Cut the head, get rid of the body


There is some place in Blantyre, where pub talk is usually diverse. There are three bars within the complex: one for those who like loud music and the other two for gurus who like sipping the ‘stuff’ as they tackle all sorts of issues in debate.

It is in one of the later where we are. We started with the more popular common bar before one of us suggested that the subject we were dissecting deserved a more ‘private’ place.

And this subject has come in a very funny way, although it has graduated into a serious debate.


It starts with one of the young men in the group, who talks of how his neighbour beat his wife and ended up becoming a subject of ridicule in the community.

“Eti zoona kumenya mkazi n’kumuotchera zovala zonse (just imagine beating a woman and setting her clothes on fire)? Things some men do leave me disappointed since I was born a man,” he says.

“What did the wife do to deserve such barbaric treatment?” I ask.


The young man tells us that the man had discovered that the wife was cheating on him and rumour had it that he found the lover ‘in action’ with his wife.

“Nanga osangomusiya mkaziyo (why not just divorce the woman)? Really, why should a husband set someone’s clothes on fire? He will just be burdened in spending more money to replace the clothes,” says my friend Grawel.

But some young man with grey hair for a moustache says we are wrong in demonising the husband. He says there is nothing as devastating as finding out you are sharing a woman with another man – be it a wife or girlfriend.

“The husband was even right to set ablaze the clothes because those may have been the things that were making her look good, to the point of the other man coaxing her into bed,” he says.

“Zofoyira basi, kupanda nzeru kumeneko (its’ just crazy and dull reasoning). The wife can continue ‘prostituting’; the best he would have done was eject her from the matrimonial home because he achieved nothing by beating her and setting her clothes ablaze. In fact, that did not solve the problem,” Grawel says.

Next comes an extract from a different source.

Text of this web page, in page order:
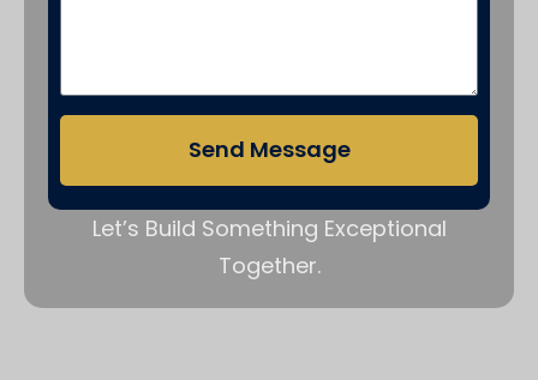
Send Message
Let’s Build Something Exceptional
Together.

“But don’t you think it is better to maintain the devil you know than divorcing her and start scouting for a new one. Guys, let us learn to forgive, even the Bible advocates so!” Exclaims ‘Atsogoleri’ Rob M.

But our controversial ‘foot soldier’ Joe bashes the reasoning.

“Atsogoleri’, you and me know that the worst thing a man can tolerate from a wife, or even lover, is to have someone partaking in his bedroom specialty. Any man who can forgive the wife after catching her red handed deserves to be admitted to that other special hospital in Zomba.”

I come in: “And what happens if, and when, we, men, are caught by our wives and lovers in the act of adultery? Are we better placed to sin than women? Have you, people, read a book called Animal Farm? This tendency of being harsh on women and thinking women should be soft on us actually perpetuates the notion that ‘some animals are more equal than others’, as advocated in the ‘Animal Farm’.”

“Then, we should all adopt the concept of ‘Cut the head, get rid of the body’ when any party to marriage vows is caught in adulterous acts. Zizingothapo basi, bandi igawane zida [the relationships should just end]!” says Joe, ending the debate with a round.